Check each line of the listing for the string "living". Copy those where it appears.

_____

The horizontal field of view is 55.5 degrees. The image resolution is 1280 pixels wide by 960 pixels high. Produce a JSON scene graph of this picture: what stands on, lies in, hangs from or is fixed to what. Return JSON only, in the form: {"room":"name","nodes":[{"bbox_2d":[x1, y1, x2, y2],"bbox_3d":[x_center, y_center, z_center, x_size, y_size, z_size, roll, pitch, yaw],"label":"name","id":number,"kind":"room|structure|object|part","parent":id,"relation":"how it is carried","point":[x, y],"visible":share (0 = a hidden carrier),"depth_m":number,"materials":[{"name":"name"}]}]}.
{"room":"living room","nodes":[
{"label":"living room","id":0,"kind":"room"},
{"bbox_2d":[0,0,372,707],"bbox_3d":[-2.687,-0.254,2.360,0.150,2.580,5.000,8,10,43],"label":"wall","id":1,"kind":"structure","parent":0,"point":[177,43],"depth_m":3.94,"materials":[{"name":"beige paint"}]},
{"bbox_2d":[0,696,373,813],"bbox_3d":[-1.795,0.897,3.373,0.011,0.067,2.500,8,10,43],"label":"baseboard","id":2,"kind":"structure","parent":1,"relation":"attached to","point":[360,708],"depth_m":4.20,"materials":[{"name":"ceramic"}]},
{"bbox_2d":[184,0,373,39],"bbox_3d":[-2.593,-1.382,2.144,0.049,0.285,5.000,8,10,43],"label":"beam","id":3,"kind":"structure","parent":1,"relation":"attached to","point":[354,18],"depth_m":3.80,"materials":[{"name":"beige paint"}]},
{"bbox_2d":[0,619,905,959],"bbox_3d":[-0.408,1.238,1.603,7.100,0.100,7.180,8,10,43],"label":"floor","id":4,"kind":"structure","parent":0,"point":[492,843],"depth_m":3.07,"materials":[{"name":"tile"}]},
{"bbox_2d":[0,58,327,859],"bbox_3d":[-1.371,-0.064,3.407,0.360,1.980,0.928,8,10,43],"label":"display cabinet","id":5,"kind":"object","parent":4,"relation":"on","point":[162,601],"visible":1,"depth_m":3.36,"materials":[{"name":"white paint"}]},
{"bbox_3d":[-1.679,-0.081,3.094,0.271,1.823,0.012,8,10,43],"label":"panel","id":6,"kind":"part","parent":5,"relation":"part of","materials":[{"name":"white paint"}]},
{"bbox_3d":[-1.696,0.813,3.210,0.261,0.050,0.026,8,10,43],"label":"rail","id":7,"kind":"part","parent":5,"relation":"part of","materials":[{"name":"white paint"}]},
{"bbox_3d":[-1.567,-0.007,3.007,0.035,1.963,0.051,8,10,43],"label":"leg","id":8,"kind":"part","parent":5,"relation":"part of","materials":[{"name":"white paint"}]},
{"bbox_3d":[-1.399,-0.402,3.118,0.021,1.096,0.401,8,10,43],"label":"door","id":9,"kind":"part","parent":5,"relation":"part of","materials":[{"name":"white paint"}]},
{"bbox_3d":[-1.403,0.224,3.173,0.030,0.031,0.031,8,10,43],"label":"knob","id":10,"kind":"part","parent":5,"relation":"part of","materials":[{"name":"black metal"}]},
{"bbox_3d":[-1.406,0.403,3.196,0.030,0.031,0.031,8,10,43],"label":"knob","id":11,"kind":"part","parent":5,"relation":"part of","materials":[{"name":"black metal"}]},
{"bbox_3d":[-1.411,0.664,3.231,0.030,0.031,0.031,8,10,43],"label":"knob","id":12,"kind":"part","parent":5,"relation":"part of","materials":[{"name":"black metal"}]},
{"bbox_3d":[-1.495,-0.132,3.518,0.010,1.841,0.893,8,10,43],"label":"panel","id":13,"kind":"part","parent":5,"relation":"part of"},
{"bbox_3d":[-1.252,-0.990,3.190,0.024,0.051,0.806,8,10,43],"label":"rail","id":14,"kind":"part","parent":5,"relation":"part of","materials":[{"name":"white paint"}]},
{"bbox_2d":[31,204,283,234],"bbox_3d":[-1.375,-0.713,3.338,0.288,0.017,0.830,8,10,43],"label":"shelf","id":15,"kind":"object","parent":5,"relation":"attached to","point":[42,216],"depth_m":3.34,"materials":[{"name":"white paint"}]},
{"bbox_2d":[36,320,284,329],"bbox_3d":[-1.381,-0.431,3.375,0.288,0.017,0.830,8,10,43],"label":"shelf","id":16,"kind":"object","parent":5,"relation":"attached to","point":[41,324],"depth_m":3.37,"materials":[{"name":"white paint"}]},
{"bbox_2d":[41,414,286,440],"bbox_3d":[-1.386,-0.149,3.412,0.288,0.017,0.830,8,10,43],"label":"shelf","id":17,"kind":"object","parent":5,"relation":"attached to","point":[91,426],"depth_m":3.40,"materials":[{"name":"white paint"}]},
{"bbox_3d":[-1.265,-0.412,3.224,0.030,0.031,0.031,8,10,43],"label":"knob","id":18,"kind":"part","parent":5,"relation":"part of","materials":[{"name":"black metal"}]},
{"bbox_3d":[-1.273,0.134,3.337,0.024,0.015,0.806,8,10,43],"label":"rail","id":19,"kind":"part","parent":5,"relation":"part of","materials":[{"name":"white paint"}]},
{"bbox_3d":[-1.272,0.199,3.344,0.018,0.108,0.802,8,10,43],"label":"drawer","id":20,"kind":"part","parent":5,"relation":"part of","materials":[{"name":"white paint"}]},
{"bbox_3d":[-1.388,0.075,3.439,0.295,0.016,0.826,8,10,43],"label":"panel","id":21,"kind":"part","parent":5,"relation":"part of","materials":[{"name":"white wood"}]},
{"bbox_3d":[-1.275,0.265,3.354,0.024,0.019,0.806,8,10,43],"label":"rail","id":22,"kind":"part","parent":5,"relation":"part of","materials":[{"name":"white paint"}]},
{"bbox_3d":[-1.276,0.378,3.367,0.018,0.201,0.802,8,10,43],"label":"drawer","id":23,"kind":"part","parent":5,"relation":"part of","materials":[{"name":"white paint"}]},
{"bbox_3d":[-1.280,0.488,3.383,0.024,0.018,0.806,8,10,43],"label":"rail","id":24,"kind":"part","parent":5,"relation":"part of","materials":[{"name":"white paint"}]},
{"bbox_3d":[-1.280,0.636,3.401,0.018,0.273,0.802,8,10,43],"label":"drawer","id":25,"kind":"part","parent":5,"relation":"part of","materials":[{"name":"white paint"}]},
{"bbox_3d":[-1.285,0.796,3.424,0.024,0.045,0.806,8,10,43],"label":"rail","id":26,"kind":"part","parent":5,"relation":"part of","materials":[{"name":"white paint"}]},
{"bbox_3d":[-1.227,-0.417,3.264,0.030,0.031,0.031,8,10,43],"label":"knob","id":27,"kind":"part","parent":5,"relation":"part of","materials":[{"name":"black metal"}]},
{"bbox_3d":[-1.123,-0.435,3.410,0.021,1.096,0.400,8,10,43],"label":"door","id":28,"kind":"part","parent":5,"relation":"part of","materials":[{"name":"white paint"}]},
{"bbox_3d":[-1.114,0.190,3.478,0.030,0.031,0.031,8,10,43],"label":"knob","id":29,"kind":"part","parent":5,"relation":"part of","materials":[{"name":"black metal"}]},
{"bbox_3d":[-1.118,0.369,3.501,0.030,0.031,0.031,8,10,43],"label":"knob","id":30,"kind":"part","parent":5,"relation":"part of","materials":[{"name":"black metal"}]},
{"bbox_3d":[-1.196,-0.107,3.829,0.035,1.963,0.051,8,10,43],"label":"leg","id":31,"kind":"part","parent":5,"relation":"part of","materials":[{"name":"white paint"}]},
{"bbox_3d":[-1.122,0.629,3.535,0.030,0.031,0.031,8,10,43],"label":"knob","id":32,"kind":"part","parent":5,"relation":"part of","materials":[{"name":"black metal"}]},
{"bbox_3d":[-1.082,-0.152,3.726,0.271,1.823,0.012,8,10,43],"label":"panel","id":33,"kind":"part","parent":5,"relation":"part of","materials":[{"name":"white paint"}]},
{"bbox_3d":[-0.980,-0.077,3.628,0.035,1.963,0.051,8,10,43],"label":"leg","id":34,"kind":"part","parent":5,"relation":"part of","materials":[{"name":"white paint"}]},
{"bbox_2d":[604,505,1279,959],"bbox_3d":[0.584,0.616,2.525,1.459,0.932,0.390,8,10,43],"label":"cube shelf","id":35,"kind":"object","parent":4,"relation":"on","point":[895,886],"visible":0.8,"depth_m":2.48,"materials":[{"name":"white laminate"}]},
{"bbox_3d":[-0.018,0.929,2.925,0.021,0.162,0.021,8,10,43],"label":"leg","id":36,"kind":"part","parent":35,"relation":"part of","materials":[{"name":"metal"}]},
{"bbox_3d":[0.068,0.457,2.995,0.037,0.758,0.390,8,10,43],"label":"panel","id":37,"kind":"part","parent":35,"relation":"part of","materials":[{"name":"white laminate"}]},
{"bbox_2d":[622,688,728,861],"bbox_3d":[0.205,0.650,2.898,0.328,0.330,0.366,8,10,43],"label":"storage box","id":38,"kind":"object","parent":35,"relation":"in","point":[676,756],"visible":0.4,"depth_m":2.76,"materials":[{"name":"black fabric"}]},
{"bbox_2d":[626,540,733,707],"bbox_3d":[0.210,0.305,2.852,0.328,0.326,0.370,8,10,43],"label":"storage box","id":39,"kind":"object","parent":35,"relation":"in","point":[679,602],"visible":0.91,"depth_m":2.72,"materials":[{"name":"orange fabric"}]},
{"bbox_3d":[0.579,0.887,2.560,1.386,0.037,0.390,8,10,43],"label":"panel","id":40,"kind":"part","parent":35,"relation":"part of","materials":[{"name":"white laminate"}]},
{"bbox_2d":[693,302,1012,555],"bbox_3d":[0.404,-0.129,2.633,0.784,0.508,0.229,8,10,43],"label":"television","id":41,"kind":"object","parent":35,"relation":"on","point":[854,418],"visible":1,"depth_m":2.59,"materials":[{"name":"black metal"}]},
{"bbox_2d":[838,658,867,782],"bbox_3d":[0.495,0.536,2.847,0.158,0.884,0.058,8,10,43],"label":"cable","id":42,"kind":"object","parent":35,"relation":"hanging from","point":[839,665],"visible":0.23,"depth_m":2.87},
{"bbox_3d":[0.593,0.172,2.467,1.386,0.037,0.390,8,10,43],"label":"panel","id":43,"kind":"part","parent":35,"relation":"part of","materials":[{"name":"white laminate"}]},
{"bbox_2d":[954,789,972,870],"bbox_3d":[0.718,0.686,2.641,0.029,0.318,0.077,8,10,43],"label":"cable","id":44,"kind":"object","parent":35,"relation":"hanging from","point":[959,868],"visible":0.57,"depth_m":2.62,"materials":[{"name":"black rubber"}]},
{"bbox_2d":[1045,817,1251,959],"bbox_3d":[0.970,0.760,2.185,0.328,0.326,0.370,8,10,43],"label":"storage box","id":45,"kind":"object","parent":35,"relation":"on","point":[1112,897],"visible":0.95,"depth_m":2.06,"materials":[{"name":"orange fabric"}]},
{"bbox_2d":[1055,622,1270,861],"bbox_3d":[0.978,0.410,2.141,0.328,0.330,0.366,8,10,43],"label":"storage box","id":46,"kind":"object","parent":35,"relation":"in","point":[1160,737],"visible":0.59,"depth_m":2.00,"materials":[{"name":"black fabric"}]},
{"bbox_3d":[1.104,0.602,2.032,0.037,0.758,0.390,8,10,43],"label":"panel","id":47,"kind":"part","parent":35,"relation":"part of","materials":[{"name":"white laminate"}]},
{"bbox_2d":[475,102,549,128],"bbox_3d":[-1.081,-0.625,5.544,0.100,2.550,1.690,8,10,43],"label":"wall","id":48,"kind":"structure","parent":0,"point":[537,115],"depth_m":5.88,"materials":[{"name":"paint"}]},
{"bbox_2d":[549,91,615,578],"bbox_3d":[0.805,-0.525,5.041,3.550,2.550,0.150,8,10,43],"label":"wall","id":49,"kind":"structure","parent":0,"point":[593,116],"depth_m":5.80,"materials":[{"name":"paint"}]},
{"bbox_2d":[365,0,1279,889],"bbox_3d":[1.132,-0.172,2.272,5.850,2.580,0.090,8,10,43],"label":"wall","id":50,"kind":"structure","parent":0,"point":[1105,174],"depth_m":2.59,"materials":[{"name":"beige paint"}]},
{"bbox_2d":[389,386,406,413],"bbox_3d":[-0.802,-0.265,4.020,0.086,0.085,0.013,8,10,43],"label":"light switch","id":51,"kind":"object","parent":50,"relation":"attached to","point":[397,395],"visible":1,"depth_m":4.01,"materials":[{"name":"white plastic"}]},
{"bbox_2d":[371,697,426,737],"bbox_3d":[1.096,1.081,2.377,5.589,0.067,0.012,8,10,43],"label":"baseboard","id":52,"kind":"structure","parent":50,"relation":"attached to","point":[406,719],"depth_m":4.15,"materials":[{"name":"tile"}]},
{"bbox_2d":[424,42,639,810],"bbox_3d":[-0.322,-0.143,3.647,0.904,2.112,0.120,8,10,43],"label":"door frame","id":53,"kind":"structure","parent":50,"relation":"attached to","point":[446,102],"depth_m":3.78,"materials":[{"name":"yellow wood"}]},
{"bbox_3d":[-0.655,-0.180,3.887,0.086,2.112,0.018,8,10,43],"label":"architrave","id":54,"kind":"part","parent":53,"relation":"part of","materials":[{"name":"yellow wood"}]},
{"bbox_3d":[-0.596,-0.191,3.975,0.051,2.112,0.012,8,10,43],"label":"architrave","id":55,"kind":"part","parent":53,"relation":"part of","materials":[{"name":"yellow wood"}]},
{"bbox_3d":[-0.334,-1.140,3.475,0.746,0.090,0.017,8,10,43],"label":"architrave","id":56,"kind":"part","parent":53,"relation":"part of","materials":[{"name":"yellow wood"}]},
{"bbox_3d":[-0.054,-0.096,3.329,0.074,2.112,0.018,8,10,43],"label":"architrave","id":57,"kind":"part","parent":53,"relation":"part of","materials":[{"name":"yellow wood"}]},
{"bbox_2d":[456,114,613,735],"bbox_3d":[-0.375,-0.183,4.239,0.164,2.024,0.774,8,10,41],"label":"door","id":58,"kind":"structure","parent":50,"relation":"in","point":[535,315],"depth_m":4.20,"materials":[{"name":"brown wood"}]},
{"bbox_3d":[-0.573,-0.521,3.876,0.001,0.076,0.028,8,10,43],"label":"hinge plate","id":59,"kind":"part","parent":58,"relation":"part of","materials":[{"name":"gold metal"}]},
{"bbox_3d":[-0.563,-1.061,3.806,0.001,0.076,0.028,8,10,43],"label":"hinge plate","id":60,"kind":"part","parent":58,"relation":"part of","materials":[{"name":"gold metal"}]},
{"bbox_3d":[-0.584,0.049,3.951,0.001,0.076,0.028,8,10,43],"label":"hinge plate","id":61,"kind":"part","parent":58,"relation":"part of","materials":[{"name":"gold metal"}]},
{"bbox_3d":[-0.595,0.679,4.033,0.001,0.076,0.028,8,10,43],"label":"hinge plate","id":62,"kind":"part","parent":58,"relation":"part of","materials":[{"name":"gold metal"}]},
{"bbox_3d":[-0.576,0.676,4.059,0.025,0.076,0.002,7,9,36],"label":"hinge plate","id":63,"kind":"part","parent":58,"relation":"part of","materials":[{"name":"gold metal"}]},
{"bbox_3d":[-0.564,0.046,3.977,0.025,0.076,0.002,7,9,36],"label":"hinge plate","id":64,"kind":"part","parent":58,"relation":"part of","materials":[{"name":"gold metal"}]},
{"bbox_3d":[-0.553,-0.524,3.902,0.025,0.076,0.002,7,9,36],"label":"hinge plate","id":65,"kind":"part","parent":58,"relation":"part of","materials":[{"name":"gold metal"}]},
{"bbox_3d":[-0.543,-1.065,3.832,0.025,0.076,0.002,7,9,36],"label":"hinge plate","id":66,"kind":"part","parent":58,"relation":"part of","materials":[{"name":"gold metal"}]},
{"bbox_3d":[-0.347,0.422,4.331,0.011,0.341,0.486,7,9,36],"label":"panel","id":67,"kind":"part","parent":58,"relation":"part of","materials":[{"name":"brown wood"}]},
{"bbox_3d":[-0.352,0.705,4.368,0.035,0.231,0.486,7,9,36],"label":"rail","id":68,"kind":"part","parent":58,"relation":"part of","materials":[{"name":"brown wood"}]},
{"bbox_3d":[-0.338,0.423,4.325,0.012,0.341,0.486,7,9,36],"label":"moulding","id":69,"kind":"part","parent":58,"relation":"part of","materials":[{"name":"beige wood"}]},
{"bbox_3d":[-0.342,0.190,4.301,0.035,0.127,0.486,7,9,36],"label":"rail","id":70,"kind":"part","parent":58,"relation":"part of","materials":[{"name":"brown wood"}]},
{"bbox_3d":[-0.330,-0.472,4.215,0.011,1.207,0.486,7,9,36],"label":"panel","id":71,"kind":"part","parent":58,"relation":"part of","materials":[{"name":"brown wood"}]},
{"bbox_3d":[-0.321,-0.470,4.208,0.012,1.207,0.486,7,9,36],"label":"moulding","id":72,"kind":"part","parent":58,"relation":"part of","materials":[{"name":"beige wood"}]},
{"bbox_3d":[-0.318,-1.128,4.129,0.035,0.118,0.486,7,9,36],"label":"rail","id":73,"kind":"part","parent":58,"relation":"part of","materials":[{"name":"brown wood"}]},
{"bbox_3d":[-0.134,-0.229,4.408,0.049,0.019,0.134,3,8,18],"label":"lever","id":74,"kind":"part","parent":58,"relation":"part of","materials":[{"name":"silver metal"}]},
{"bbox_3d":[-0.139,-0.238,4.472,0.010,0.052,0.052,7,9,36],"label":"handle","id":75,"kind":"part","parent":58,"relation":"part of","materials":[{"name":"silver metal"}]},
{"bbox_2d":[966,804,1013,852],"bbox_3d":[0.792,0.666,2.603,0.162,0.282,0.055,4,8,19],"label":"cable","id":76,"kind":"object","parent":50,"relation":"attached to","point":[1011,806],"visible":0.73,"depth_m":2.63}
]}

_____

**SOLUTION FOR THIS PROBLEM**
{"room":"living room","nodes":[
{"label":"living room","id":0,"kind":"room"},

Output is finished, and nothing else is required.